Recorded data:
***
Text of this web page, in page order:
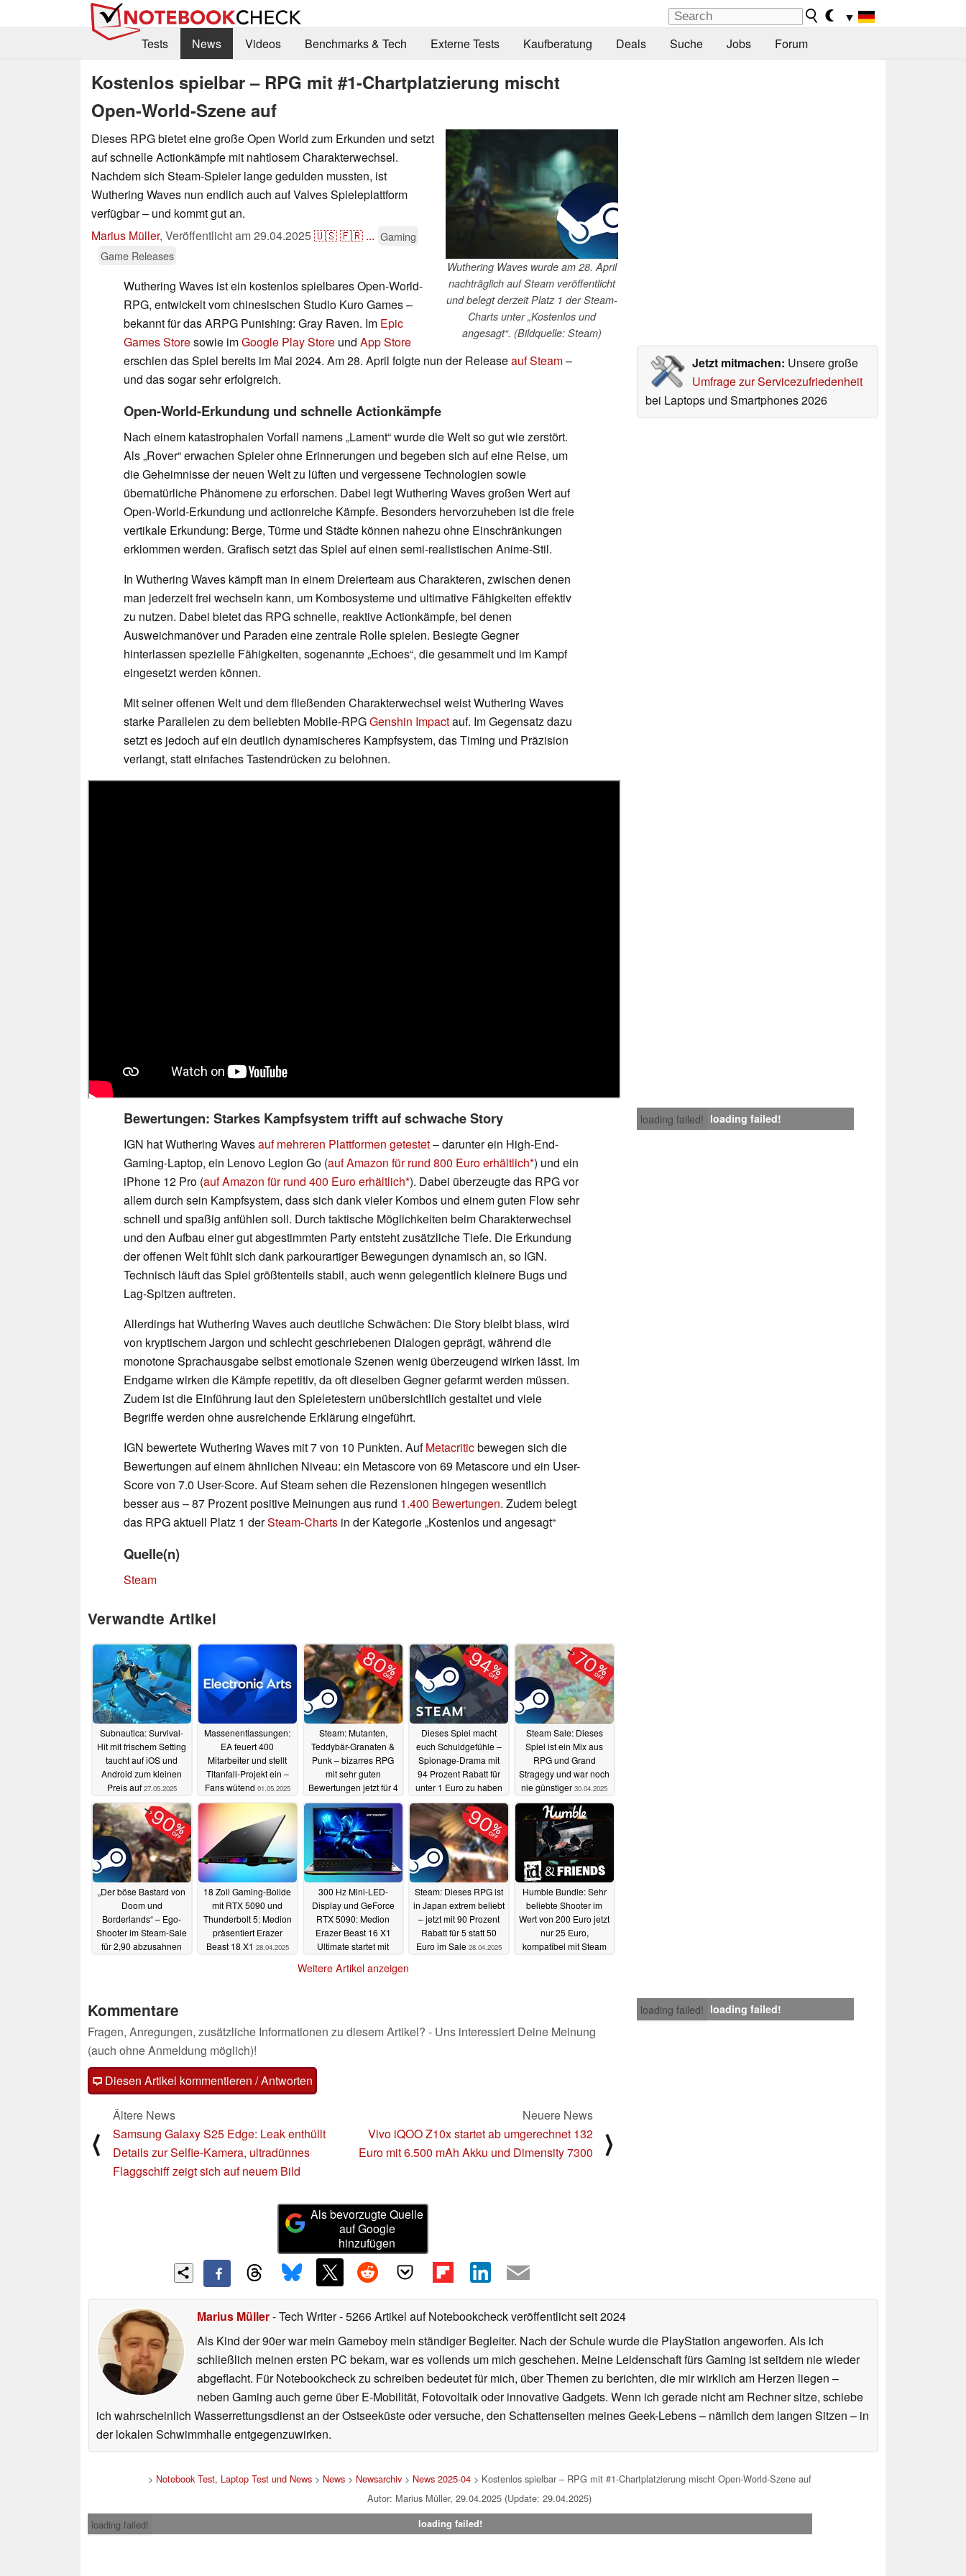
▼
Tests
News Videos Benchmarks & Tech Externe Tests Kaufberatung Deals Suche Jobs Forum
Kostenlos spielbar – RPG mit #1-Chartplatzierung mischt
Open-World-Szene auf
Wuthering Waves wurde am 28. April
nachträglich auf Steam veröffentlicht
und belegt derzeit Platz 1 der Steam-
Charts unter „Kostenlos und
angesagt“. (Bildquelle: Steam)
Dieses RPG bietet eine große Open World zum Erkunden und setzt
auf schnelle Actionkämpfe mit nahtlosem Charakterwechsel.
Nachdem sich Steam-Spieler lange gedulden mussten, ist
Wuthering Waves nun endlich auch auf Valves Spieleplattform
verfügbar – und kommt gut an.
Marius Müller, Veröffentlicht am29.04.2025🇺🇸🇫🇷 ... Gaming
Game Releases
Jetzt mitmachen: Unsere große
Umfrage zur Servicezufriedenheit
bei Laptops und Smartphones 2026
Wuthering Waves ist ein kostenlos spielbares Open-World-
RPG, entwickelt vom chinesischen Studio Kuro Games –
bekannt für das ARPG Punishing: Gray Raven. Im Epic
Games Storesowie imGoogle Play Store und App Store
erschien das Spiel bereits im Mai 2024. Am 28. April folgte nun der Releaseauf Steam–
und das sogar sehr erfolgreich.
Open-World-Erkundung und schnelle Actionkämpfe
Nach einem katastrophalen Vorfall namens „Lament“ wurde die Welt so gut wie zerstört.
Als „Rover“ erwachen Spieler ohne Erinnerungen und begeben sich auf eine Reise, um
die Geheimnisse der neuen Welt zu lüften und vergessene Technologien sowie
übernatürliche Phänomene zu erforschen. Dabei legt Wuthering Waves großen Wert auf
Open-World-Erkundung und actionreiche Kämpfe. Besonders hervorzuheben ist die freie
vertikale Erkundung: Berge, Türme und Städte können nahezu ohne Einschränkungen
erklommen werden. Grafisch setzt das Spiel auf einen semi-realistischen Anime-Stil.
In Wuthering Waves kämpft man in einem Dreierteam aus Charakteren, zwischen denen
man jederzeit frei wechseln kann, um Kombosysteme und ultimative Fähigkeiten effektiv
zu nutzen. Dabei bietet das RPG schnelle, reaktive Actionkämpfe, bei denen
Ausweichmanöver und Paraden eine zentrale Rolle spielen. Besiegte Gegner
hinterlassen spezielle Fähigkeiten, sogenannte „Echoes“, die gesammelt und im Kampf
eingesetzt werden können.
Mit seiner offenen Welt und dem fließenden Charakterwechsel weist Wuthering Waves
starke Parallelen zu dem beliebten Mobile-RPGGenshin Impactauf. Im Gegensatz dazu
setzt es jedoch auf ein deutlich dynamischeres Kampfsystem, das Timing und Präzision
verlangt, statt einfaches Tastendrücken zu belohnen.
loading failed! loading failed!
Bewertungen: Starkes Kampfsystem trifft auf schwache Story
IGN hat Wuthering Wavesauf mehreren Plattformen getestet– darunter ein High-End-
Gaming-Laptop, ein Lenovo Legion Go (auf Amazon für rund 800 Euro erhältlich ) und ein
iPhone 12 Pro (auf Amazon für rund 400 Euro erhältlich ). Dabei überzeugte das RPG vor
allem durch sein Kampfsystem, dass sich dank vieler Kombos und einem guten Flow sehr
schnell und spaßig anfühlen soll. Durch taktische Möglichkeiten beim Charakterwechsel
und den Aufbau einer gut abgestimmten Party entsteht zusätzliche Tiefe. Die Erkundung
der offenen Welt fühlt sich dank parkourartiger Bewegungen dynamisch an, so IGN.
Technisch läuft das Spiel größtenteils stabil, auch wenn gelegentlich kleinere Bugs und
Lag-Spitzen auftreten.
Allerdings hat Wuthering Waves auch deutliche Schwächen: Die Story bleibt blass, wird
von kryptischem Jargon und schlecht geschriebenen Dialogen geprägt, während die
monotone Sprachausgabe selbst emotionale Szenen wenig überzeugend wirken lässt. Im
Endgame wirken die Kämpfe repetitiv, da oft dieselben Gegner gefarmt werden müssen.
Zudem ist die Einführung laut den Spieletestern unübersichtlich gestaltet und viele
Begriffe werden ohne ausreichende Erklärung eingeführt.
IGN bewertete Wuthering Waves mit 7 von 10 Punkten. AufMetacriticbewegen sich die
Bewertungen auf einem ähnlichen Niveau: ein Metascore von 69 Metascore und ein User-
Score von 7.0 User-Score. Auf Steam sehen die Rezensionen hingegen wesentlich
besser aus – 87 Prozent positive Meinungen aus rund 1.400 Bewertungen. Zudem belegt
das RPG aktuell Platz 1 derSteam-Charts in der Kategorie „Kostenlos und angesagt“
Quelle(n)
Steam
Verwandte Artikel
Subnautica: Survival-
Hit mit frischem Setting
taucht auf iOS und
Android zum kleinen
Preis auf 27.05.2025
Massenentlassungen:
EA feuert 400
Mitarbeiter und stellt
Titanfall-Projekt ein –
Fans wütend 01.05.2025
Steam: Mutanten,
Teddybär-Granaten &
Punk – bizarres RPG
mit sehr guten
Bewertungen jetzt für 4
Euro im Sale01.05.2025
Dieses Spiel macht
euch Schuldgefühle –
Spionage-Drama mit
94 Prozent Rabatt für
unter 1 Euro zu haben
30.04.2025
Steam Sale: Dieses
Spiel ist ein Mix aus
RPG und Grand
Stragegy und war noch
nie günstiger 30.04.2025
„Der böse Bastard von
Doom und
Borderlands“ – Ego-
Shooter im Steam-Sale
für 2,90 abzusahnen
18 Zoll Gaming-Bolide
mit RTX 5090 und
Thunderbolt 5: Medion
präsentiert Erazer
Beast 18 X1 28.04.2025
300 Hz Mini-LED-
Display und GeForce
RTX 5090: Medion
Erazer Beast 16 X1
Ultimate startet mit
28.04.2025
Steam: Dieses RPG ist
in Japan extrem beliebt
– jetzt mit 90 Prozent
Rabatt für 5 statt 50
Euro im Sale 28.04.2025
Humble Bundle: Sehr
beliebte Shooter im
Wert von 200 Euro jetzt
nur 25 Euro,
kompatibel mit Steam
Weitere Artikel anzeigen
loading failed! loading failed!
Kommentare
Fragen, Anregungen, zusätzliche Informationen zu diesem Artikel? - Uns interessiert Deine Meinung
(auch ohne Anmeldung möglich)!
Diesen Artikel kommentieren / Antworten
⟨
Ältere News
Samsung Galaxy S25 Edge: Leak enthüllt
Details zur Selfie-Kamera, ultradünnes
Flaggschiff zeigt sich auf neuem Bild
Neuere News
Vivo iQOO Z10x startet ab umgerechnet 132
Euro mit 6.500 mAh Akku und Dimensity 7300
⟩
Als bevorzugte Quelle
auf Google
hinzufügen
Marius Müller- Tech Writer- 5266 Artikel auf Notebookcheck veröffentlichtseit 2024
Als Kind der 90er war mein Gameboy mein ständiger Begleiter. Nach der Schule wurde die PlayStation angeworfen. Als ich
schließlich meinen ersten PC bekam, war es vollends um mich geschehen. Meine Leidenschaft fürs Gaming ist seitdem nie wieder
abgeflacht. Für Notebookcheck zu schreiben bedeutet für mich, über Themen zu berichten, die mir wirklich am Herzen liegen –
neben Gaming auch gerne über E-Mobilität, Fotovoltaik oder innovative Gadgets. Wenn ich gerade nicht am Rechner sitze, schiebe
ich wahrscheinlich Wasserrettungsdienst an der Ostseeküste oder versuche, den Schattenseiten meines Geek-Lebens – nämlich dem langen Sitzen – in
der lokalen Schwimmhalle entgegenzuwirken.
> Notebook Test, Laptop Test und News> News> Newsarchiv> News 2025-04> Kostenlos spielbar – RPG mit #1-Chartplatzierung mischt Open-World-Szene auf
Autor: Marius Müller, 29.04.2025 (Update: 29.04.2025)
loading failed!
loading failed!
***
## BRIEF
Among the entries above, how many lines have the string "wurde" in them? Only the number should be given.

## TASK ANSWER
3